## WHAT IS EXPECTED
From the data below, copy out every line in which the word "open" occurs.
╭─ EXCERPTED DATA
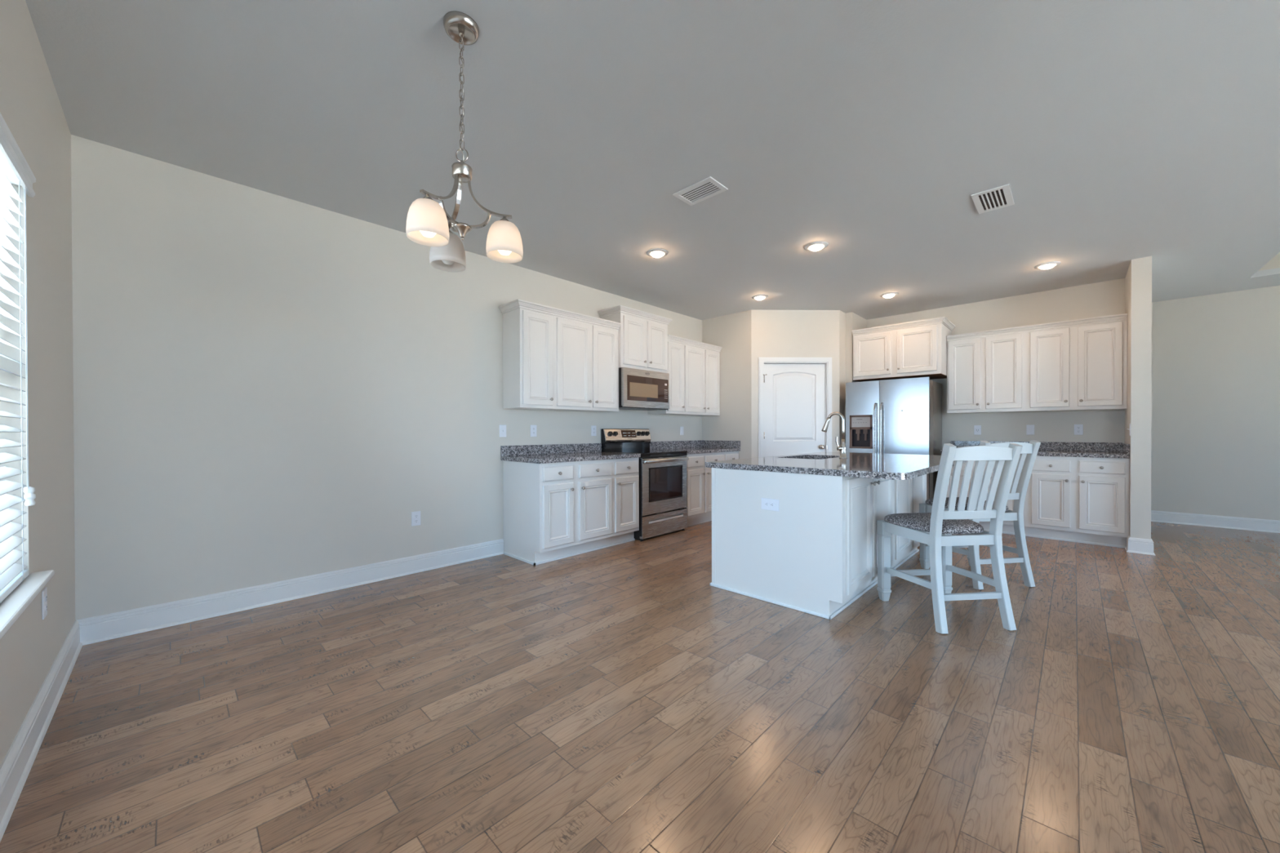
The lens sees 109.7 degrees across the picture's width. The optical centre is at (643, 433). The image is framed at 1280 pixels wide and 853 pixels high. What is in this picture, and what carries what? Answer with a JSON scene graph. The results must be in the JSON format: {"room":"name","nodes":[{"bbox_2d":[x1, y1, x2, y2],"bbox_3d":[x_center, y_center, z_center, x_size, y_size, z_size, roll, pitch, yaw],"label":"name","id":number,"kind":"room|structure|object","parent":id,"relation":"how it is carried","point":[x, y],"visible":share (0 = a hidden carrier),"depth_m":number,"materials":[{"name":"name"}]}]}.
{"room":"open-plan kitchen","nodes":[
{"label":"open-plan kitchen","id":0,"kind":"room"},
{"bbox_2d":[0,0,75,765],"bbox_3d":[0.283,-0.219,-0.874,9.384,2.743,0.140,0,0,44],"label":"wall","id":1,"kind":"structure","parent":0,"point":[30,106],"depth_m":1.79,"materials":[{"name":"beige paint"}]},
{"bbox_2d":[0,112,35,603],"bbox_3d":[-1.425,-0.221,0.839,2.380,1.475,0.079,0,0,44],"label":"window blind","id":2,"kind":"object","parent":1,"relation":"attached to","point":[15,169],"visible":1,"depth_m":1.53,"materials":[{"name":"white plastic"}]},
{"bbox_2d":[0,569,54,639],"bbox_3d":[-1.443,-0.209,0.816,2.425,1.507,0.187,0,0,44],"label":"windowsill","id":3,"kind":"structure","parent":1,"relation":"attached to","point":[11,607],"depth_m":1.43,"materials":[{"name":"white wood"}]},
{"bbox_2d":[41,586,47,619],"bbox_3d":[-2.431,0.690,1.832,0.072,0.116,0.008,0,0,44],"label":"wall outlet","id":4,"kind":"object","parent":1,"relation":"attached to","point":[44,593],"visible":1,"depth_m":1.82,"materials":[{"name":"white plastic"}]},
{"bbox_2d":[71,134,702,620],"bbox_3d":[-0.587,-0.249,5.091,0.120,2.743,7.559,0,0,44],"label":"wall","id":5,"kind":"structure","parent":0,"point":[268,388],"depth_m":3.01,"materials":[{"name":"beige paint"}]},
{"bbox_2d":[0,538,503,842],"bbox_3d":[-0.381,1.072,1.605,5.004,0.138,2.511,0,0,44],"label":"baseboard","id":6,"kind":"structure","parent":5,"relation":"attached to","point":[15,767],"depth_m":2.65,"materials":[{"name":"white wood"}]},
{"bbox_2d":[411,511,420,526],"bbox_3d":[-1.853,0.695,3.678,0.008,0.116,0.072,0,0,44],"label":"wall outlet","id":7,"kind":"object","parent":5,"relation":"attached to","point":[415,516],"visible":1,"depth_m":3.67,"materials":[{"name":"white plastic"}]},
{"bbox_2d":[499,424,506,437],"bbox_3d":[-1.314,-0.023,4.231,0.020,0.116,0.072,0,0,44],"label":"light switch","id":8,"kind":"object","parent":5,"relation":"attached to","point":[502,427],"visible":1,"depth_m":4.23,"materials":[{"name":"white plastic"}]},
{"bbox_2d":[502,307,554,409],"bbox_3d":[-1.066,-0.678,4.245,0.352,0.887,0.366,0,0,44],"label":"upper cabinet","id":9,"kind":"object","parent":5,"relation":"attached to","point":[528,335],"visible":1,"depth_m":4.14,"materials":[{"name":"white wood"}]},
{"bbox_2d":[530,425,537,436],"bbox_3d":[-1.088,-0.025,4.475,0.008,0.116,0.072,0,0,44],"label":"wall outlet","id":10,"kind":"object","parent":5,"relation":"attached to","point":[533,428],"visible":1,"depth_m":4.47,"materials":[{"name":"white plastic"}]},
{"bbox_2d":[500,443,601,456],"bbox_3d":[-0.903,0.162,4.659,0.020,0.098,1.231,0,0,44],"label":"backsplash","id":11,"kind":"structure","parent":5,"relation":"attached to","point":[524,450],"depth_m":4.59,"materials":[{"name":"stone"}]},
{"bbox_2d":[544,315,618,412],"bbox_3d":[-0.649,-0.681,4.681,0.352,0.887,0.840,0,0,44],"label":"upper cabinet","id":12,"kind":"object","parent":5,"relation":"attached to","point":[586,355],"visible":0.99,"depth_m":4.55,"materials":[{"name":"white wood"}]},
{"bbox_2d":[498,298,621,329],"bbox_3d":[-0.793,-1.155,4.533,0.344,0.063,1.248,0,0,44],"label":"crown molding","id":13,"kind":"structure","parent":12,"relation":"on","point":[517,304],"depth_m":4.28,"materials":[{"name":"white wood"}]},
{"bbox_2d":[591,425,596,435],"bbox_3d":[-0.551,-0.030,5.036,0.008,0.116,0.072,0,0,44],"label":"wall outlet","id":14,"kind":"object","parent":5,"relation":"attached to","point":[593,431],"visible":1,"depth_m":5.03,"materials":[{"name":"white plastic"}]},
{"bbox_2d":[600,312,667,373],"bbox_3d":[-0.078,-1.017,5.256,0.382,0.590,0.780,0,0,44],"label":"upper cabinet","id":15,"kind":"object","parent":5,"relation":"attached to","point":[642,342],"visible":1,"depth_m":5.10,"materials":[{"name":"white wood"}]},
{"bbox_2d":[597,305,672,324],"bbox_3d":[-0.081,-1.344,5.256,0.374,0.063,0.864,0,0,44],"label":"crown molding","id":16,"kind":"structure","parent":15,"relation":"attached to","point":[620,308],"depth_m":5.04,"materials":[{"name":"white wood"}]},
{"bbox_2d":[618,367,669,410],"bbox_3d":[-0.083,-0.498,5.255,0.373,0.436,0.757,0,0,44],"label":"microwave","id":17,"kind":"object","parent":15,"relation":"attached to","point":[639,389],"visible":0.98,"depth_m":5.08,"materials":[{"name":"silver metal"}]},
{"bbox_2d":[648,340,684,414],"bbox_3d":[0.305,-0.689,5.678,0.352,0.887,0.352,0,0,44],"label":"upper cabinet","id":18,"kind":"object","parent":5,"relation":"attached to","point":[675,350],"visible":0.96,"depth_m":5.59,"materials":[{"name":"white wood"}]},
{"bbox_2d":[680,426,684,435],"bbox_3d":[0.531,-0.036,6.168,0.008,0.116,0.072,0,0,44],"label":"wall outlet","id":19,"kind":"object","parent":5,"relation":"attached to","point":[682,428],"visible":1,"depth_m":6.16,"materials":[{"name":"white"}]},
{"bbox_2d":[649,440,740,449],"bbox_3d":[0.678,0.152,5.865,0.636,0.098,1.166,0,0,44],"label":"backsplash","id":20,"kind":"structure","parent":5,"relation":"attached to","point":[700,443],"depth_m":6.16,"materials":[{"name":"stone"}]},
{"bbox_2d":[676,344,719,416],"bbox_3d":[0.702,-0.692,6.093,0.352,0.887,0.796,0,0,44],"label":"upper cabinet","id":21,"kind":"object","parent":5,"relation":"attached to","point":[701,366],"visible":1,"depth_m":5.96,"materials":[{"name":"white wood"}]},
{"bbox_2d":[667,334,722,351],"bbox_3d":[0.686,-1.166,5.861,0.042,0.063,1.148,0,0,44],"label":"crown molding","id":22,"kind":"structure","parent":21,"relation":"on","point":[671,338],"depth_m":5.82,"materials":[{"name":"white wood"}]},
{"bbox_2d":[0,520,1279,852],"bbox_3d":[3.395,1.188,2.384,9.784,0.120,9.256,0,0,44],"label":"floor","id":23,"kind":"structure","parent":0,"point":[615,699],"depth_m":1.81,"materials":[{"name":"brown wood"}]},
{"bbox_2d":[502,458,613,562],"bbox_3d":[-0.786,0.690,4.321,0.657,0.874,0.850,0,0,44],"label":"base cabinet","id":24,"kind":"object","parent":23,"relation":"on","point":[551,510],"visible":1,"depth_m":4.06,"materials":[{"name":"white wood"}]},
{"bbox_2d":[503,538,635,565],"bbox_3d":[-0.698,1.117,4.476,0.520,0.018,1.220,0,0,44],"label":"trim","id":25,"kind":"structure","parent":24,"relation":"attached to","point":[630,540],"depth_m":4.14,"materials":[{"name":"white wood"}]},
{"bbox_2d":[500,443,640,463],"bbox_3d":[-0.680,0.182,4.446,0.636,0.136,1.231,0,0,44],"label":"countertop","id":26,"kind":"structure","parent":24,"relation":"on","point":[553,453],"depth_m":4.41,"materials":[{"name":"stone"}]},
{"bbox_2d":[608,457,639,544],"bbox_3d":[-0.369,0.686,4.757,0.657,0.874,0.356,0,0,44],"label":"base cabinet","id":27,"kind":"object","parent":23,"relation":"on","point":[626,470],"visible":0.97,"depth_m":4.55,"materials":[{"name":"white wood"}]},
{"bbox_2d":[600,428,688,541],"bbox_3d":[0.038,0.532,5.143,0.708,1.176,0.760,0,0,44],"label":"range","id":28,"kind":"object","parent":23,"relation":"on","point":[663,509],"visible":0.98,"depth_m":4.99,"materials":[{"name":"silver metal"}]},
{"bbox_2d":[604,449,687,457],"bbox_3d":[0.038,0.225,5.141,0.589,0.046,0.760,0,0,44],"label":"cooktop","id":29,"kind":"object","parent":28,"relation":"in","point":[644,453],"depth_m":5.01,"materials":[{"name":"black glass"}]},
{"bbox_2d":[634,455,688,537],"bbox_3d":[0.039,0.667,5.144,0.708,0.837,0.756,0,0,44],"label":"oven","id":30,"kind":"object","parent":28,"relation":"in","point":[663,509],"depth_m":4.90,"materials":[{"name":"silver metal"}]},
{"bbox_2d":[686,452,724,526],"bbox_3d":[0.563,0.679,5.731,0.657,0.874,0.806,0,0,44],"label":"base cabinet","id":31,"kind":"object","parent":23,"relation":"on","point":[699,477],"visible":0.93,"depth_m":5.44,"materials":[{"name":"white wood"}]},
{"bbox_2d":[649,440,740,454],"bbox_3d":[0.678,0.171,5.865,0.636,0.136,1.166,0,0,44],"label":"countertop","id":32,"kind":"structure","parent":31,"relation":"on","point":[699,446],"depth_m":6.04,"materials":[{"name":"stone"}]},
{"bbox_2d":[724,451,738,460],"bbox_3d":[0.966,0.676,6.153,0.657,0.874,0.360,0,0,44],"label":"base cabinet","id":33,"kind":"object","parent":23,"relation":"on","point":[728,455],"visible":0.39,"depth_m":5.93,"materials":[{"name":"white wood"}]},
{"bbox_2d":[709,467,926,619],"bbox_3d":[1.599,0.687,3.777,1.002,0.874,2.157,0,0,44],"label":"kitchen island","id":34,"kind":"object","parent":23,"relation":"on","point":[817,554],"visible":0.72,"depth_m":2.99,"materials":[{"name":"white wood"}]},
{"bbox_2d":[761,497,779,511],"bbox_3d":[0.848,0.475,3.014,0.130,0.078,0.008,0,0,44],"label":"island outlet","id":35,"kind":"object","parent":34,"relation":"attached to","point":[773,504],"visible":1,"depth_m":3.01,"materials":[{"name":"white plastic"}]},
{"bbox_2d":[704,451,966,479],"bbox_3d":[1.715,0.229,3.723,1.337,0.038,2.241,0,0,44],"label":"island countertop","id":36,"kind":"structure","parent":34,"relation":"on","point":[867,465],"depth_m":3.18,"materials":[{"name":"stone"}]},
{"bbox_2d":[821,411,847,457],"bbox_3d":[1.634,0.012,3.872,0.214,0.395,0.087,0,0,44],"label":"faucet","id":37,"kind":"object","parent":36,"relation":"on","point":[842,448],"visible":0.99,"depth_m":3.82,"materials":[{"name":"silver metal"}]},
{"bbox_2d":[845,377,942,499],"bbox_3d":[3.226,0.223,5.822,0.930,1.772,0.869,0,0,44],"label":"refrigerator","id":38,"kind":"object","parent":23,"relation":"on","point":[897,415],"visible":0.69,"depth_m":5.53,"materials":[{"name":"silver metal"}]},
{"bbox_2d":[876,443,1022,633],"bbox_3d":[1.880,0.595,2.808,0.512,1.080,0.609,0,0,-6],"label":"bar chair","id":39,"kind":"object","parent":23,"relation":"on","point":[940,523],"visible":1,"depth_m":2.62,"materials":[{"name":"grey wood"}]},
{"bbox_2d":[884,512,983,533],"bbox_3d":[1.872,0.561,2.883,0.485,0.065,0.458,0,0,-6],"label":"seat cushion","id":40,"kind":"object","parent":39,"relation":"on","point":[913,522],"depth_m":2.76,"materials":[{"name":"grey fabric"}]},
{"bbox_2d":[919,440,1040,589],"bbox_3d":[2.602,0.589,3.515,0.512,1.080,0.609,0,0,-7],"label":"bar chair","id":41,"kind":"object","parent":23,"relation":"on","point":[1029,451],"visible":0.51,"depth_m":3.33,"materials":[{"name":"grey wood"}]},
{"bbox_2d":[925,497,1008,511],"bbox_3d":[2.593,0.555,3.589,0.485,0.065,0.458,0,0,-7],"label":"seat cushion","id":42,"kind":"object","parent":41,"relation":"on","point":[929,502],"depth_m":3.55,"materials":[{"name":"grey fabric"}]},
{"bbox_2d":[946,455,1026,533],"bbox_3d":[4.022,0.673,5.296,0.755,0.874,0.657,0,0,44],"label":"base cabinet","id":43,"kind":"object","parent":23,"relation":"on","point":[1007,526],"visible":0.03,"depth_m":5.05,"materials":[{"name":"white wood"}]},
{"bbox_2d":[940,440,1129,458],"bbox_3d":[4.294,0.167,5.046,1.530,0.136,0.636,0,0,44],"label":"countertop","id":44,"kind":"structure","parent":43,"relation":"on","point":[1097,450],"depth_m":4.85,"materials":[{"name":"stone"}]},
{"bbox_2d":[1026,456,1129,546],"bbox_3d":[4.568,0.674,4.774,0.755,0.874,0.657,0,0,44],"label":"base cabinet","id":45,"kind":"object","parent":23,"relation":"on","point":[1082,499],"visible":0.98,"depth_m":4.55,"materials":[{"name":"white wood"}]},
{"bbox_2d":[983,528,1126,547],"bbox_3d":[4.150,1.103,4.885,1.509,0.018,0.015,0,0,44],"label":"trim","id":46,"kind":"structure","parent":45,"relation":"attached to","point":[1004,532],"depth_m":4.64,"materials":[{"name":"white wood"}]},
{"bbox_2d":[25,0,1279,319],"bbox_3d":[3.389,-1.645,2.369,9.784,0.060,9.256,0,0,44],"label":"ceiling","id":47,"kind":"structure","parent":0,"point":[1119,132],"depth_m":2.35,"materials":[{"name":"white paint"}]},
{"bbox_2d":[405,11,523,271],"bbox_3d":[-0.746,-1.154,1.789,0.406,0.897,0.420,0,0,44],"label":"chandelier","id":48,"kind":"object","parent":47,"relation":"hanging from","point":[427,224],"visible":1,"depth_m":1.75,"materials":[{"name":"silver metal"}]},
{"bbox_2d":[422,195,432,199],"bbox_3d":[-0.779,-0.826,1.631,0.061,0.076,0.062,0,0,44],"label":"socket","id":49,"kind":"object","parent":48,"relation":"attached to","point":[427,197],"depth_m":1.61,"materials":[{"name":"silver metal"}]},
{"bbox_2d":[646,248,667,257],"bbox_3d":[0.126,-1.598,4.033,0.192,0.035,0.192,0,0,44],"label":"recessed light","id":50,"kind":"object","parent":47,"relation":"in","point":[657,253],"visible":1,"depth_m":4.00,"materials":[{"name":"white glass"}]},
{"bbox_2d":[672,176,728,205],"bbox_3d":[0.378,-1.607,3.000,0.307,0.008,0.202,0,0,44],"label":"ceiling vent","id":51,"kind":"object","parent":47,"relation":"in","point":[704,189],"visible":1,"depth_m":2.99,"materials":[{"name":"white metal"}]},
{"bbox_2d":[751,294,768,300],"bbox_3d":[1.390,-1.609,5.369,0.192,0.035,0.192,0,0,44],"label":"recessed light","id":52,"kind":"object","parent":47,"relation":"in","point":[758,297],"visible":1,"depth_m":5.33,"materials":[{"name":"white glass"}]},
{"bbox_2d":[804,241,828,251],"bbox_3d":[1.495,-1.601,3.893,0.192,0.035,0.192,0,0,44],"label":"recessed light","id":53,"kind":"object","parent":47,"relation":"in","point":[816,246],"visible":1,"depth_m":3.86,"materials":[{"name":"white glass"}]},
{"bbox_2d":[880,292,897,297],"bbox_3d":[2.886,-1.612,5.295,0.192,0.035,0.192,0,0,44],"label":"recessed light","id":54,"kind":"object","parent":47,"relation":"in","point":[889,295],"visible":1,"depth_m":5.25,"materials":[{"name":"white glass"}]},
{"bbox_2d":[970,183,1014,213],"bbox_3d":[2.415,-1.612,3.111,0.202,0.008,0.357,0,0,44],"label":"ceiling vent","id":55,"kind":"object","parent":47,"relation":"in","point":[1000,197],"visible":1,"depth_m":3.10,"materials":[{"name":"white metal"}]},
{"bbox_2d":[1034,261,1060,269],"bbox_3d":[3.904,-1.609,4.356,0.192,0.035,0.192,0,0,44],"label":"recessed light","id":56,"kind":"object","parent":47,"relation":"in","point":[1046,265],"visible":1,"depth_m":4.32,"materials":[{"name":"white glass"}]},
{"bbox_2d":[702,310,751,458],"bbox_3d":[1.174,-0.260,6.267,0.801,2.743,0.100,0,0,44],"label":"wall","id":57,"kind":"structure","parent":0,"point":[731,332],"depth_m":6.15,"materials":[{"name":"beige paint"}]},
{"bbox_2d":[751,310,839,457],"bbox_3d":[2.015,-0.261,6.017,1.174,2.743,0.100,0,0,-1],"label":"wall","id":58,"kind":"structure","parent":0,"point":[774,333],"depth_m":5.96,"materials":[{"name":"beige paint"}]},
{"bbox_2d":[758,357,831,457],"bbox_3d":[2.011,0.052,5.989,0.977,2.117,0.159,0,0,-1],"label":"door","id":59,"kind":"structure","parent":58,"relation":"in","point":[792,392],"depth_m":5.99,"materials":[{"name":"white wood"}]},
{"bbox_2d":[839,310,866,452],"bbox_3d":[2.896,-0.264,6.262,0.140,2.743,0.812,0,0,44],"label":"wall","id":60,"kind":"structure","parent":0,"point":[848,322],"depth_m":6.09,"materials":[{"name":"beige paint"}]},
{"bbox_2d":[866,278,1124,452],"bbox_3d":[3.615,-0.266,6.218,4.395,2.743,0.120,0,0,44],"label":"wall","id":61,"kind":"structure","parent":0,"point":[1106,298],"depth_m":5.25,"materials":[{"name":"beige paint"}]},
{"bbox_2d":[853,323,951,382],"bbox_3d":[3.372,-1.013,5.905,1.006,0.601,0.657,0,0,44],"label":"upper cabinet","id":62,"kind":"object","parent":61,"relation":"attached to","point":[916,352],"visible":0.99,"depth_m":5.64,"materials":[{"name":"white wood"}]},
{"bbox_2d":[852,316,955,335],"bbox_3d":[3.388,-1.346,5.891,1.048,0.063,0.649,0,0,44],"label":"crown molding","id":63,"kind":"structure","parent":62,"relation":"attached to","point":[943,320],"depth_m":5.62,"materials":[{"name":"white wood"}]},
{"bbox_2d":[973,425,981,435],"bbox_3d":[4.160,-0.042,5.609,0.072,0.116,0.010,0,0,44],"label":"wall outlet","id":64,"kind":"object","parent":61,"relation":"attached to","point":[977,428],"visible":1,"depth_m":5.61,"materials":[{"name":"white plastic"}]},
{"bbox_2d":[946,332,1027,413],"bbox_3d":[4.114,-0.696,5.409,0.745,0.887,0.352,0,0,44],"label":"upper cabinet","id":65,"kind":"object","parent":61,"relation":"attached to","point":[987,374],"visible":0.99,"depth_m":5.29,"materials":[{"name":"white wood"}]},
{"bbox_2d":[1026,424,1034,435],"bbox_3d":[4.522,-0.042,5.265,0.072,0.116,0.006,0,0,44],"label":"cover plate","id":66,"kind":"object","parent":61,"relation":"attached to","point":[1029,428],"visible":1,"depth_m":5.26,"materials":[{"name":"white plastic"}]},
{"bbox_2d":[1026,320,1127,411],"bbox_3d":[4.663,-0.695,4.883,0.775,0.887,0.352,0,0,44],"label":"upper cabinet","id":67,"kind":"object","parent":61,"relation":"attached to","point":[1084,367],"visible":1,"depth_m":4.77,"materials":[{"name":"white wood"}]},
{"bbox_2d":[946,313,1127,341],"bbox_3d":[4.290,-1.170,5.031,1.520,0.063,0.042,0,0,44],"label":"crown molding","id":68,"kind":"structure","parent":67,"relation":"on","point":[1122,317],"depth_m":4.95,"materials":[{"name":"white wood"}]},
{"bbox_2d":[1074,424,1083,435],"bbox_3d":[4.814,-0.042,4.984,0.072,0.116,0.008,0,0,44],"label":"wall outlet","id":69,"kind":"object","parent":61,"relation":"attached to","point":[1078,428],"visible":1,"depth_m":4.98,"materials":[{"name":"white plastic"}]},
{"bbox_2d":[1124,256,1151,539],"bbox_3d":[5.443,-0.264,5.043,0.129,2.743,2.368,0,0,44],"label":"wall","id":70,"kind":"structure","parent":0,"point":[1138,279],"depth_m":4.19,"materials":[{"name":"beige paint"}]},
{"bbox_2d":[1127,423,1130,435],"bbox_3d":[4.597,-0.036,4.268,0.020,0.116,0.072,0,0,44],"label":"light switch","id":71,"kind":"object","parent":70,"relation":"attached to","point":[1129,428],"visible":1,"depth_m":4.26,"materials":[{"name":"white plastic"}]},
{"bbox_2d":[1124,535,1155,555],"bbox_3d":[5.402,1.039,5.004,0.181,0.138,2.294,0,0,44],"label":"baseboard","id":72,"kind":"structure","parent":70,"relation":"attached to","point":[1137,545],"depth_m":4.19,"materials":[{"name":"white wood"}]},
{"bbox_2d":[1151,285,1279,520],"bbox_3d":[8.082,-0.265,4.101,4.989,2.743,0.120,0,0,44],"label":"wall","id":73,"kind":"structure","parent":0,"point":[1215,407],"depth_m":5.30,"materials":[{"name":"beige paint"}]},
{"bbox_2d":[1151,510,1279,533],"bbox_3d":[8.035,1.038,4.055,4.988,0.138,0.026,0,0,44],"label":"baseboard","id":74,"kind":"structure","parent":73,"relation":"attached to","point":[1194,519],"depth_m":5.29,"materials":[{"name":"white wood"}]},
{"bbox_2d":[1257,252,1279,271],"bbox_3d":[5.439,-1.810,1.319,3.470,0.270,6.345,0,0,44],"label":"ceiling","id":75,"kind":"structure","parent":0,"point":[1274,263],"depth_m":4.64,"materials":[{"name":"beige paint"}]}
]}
╰─
## OUTPUT OF THE EXERCISE
{"room":"open-plan kitchen","nodes":[
{"label":"open-plan kitchen","id":0,"kind":"room"},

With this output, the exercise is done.